There were some patient demographic factors linked to trusting AI for medical advice. Black patients were less likely than White patients to trust the technology, while Native American patients were more likely. Older patients, those with conservative political views, and those with stronger religious views were less likely to trust AI chatbots like ChatGPT.

Importantly, there were some factors that could sway a patient to place greater trust in generative AI chatbots. Particularly, the researchers found that after patients got positive provider reviews of the technologies, they were more comfortable using the tools.

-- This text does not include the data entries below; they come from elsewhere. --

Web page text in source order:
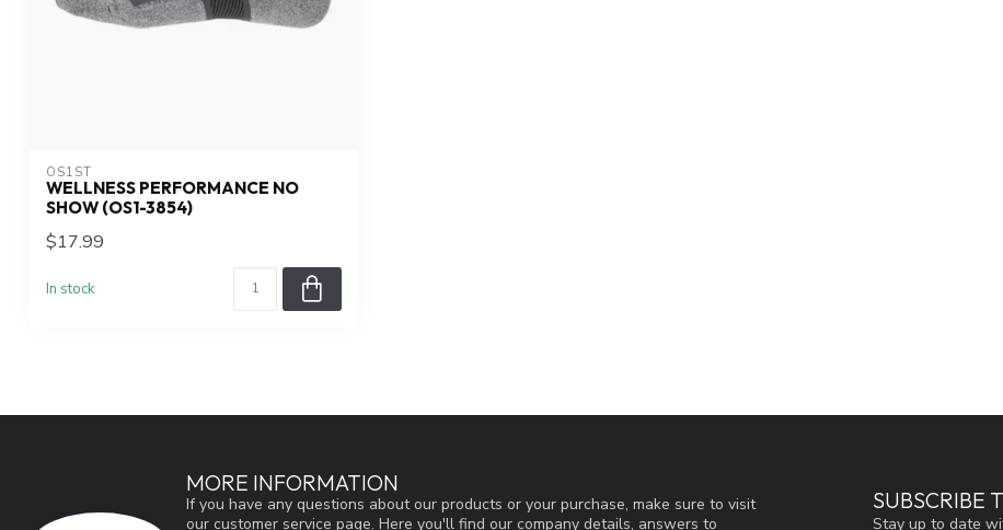
OS1ST
WELLNESS PERFORMANCE NO
SHOW (OS1-3854)
$17.99
In stock
MORE INFORMATION
If you have any questions about our products or your purchase, make sure to visit
our customer service page. Here you'll find our company details, answers to
SUBSCRIBE
Stay up to date
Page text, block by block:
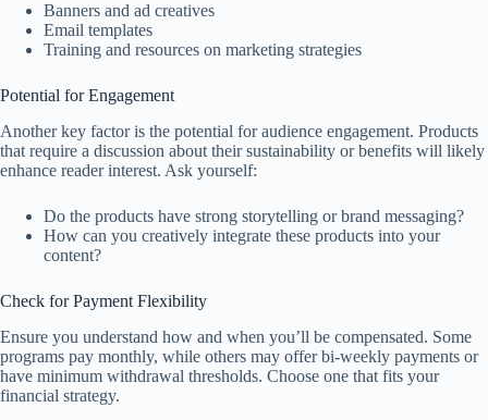
Banners and ad creatives
Email templates
Training and resources on marketing strategies
Potential for Engagement
Another key factor is the potential for audience engagement. Products
that require a discussion about their sustainability or benefits will likely
enhance reader interest. Ask yourself:
Do the products have strong storytelling or brand messaging?
How can you creatively integrate these products into your
content?
Check for Payment Flexibility
Ensure you understand how and when you’ll be compensated. Some
programs pay monthly, while others may offer bi-weekly payments or
have minimum withdrawal thresholds. Choose one that fits your
financial strategy.
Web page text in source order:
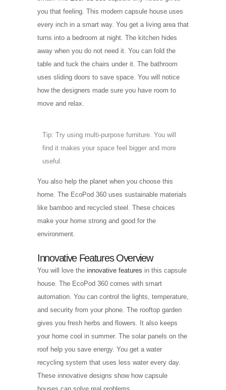
you that feeling. This modern capsule house uses
every inch in a smart way. You get a living area that
turns into a bedroom at night. The kitchen hides
away when you do not need it. You can fold the
table and tuck the chairs under it. The bathroom
uses sliding doors to save space. You will notice
how the designers made sure you have room to
move and relax.
Tip: Try using multi-purpose furniture. You will
find it makes your space feel bigger and more
useful.
You also help the planet when you choose this
home. The EcoPod 360 uses sustainable materials
like bamboo and recycled steel. These choices
make your home strong and good for the
environment.
Innovative Features Overview
You will love the innovative features in this capsule
house. The EcoPod 360 comes with smart
automation. You can control the lights, temperature,
and security from your phone. The rooftop garden
gives you fresh herbs and flowers. It also keeps
your home cool in summer. The solar panels on the
roof help you save energy. You get a water
recycling system that uses less water every day.
These innovative designs show how capsule

Patients who previously said they did not trust AI chatbots reconsidered their stances after hearing from their primary care providers that the technology had superior accuracy or was the established choice for diagnosis or triaging. It also helped when the primary care provider reassured patients that the AI had trained counselors to hear about patient needs.

Said otherwise, offering some sense of the human touch makes patients feel more comfortable with AI chatbots issuing medical advice.

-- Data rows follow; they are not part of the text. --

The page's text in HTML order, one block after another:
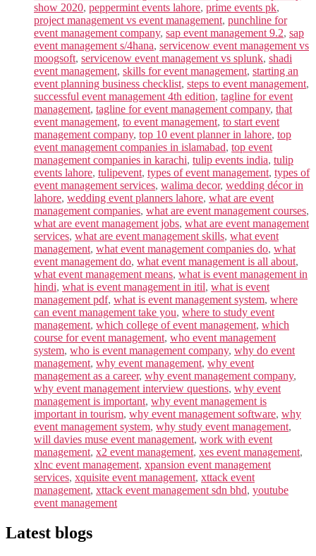
show 2020, peppermint events lahore, prime events pk,
project management vs event management, punchline for
event management company, sap event management 9.2, sap
event management s/4hana, servicenow event management vs
moogsoft, servicenow event management vs splunk, shadi
event management, skills for event management, starting an
event planning business checklist, steps to event management,
successful event management 4th edition, tagline for event
management, tagline for event management company, that
event management, to event management, to start event
management company, top 10 event planner in lahore, top
event management companies in islamabad, top event
management companies in karachi, tulip events india, tulip
events lahore, tulipevent, types of event management, types of
event management services, walima decor, wedding décor in
lahore, wedding event planners lahore, what are event
management companies, what are event management courses,
what are event management jobs, what are event management
services, what are event management skills, what event
management, what event management companies do, what
event management do, what event management is all about,
what event management means, what is event management in
hindi, what is event management in itil, what is event
management pdf, what is event management system, where
can event management take you, where to study event
management, which college of event management, which
course for event management, who event management
system, who is event management company, why do event
management, why event management, why event
management as a career, why event management company,
why event management interview questions, why event
management is important, why event management is
important in tourism, why event management software, why
event management system, why study event management,
will davies muse event management, work with event
management, x2 event management, xes event management,
xlnc event management, xpansion event management
services, xquisite event management, xttack event
management, xttack event management sdn bhd, youtube
event management
Latest blogs
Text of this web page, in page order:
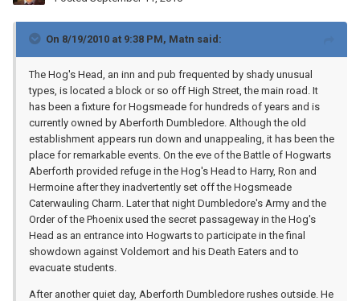
On 8/19/2010 at 9:38 PM, Matn said:
The Hog's Head, an inn and pub frequented by shady unusual
types, is located a block or so off High Street, the main road. It
has been a fixture for Hogsmeade for hundreds of years and is
currently owned by Aberforth Dumbledore. Although the old
establishment appears run down and unappealing, it has been the
place for remarkable events. On the eve of the Battle of Hogwarts
Aberforth provided refuge in the Hog's Head to Harry, Ron and
Hermoine after they inadvertently set off the Hogsmeade
Caterwauling Charm. Later that night Dumbledore's Army and the
Order of the Phoenix used the secret passageway in the Hog's
Head as an entrance into Hogwarts to participate in the final
showdown against Voldemort and his Death Eaters and to
evacuate students.
After another quiet day, Aberforth Dumbledore rushes outside. He
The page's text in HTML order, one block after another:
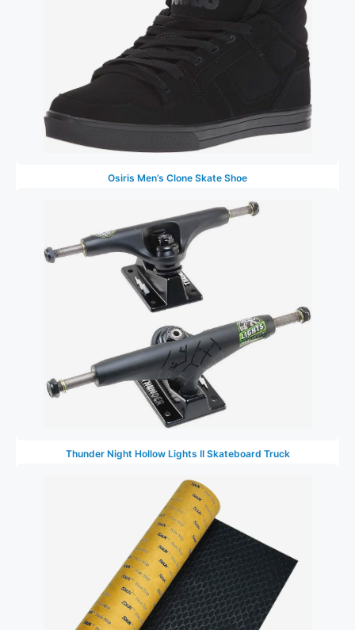
Osiris Men’s Clone Skate Shoe
Thunder Night Hollow Lights II Skateboard Truck
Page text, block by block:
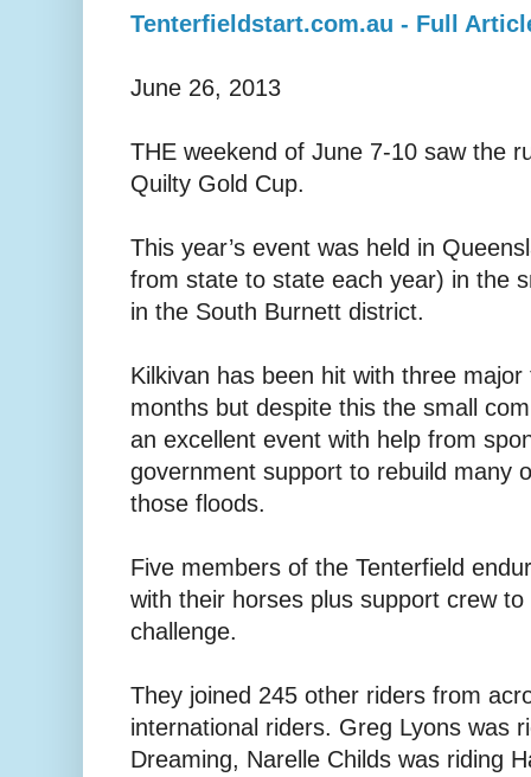
Tenterfieldstart.com.au - Full
June 26, 2013
THE weekend of June 7-10 saw the
Quilty Gold Cup.
This year’s event was held in
from state to state each year) in the
in the South Burnett district.
Kilkivan has been hit with three
months but despite this the small
an excellent event with help from
government support to rebuild many
those floods.
Five members of the Tenterfield
with their horses plus support crew
challenge.
They joined 245 other riders from
international riders. Greg Lyons was
Dreaming, Narelle Childs was riding
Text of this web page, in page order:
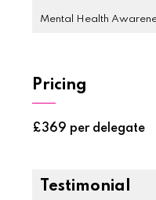
Mental Health
Pricing
£369 per delegate
Testimonial
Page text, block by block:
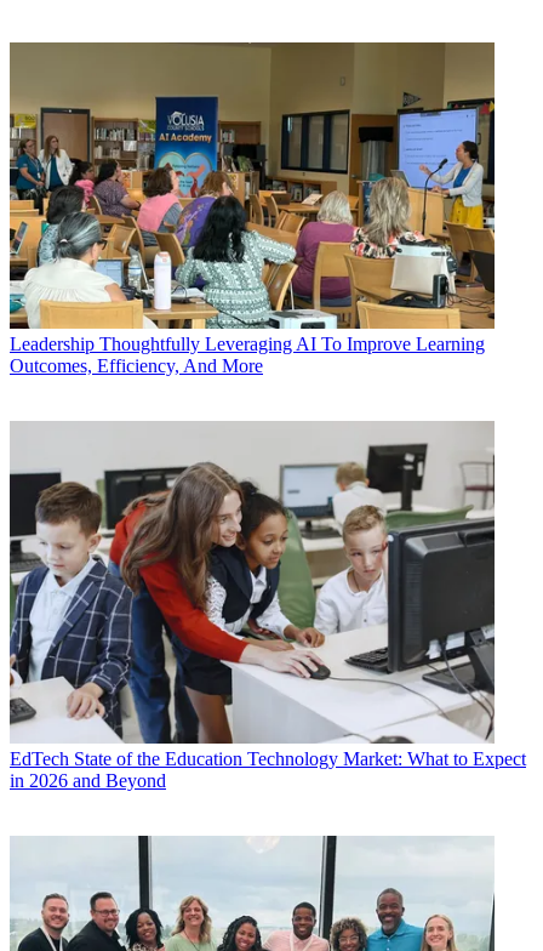
Leadership Thoughtfully Leveraging AI To Improve Learning
Outcomes, Efficiency, And More
EdTech State of the Education Technology Market: What to Expect
in 2026 and Beyond
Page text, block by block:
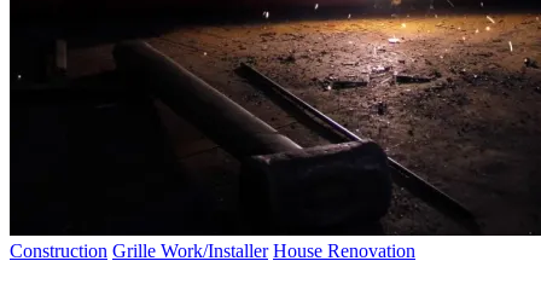
Construction Grille Work/Installer House Renovation
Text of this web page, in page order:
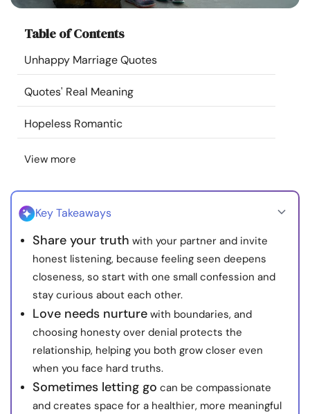
Courses
Resources
Community
Find a Therapist
Language
About Us Contact Us
© Copyright 2022. All Rights Reserved.
Table of Contents
Unhappy Marriage Quotes
Quotes' Real Meaning
Hopeless Romantic
View more
Key Takeaways
Share your truth with your partner and invite
honest listening, because feeling seen deepens
closeness, so start with one small confession and
stay curious about each other.
Love needs nurture with boundaries, and
choosing honesty over denial protects the
relationship, helping you both grow closer even
when you face hard truths.
Sometimes letting go can be compassionate
and creates space for a healthier, more meaningful
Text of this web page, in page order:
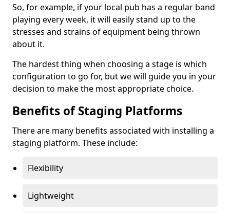
So, for example, if your local pub has a regular band
playing every week, it will easily stand up to the
stresses and strains of equipment being thrown
about it.
The hardest thing when choosing a stage is which
configuration to go for, but we will guide you in your
decision to make the most appropriate choice.
Benefits of Staging Platforms
There are many benefits associated with installing a
staging platform. These include:
Flexibility
Lightweight

Healthcare organizations may consider patient education about the benefits of AI chatbots in initial disease diagnosis, especially as AI becomes a more important topic in healthcare. The insurgence of ChatGPT has led to questions about how the tool can help remove some secure direct messaging duties from provider workloads.

After all, tools like ChatGPT have proven to provide health information of equal or sometimes greater accuracy as human healthcare providers, and in a lot of cases this information is more understandable than provider messages. Sometimes, ChatGPT can display more empathy than clinicians, likely because clinicians are too rushed to connect deeply with patients.

But using AI chatbots like ChatGPT to replace some provider messaging, especially in low-acuity diagnosing and triaging, will only work if patients trust the technology enough to use it. This latest study indicates that patients are still hesitant about the technology. Providers who are interested in using ChatGPT or similar AI chatbots may consider outlining how the tools work, and how accurate they are, for their patients.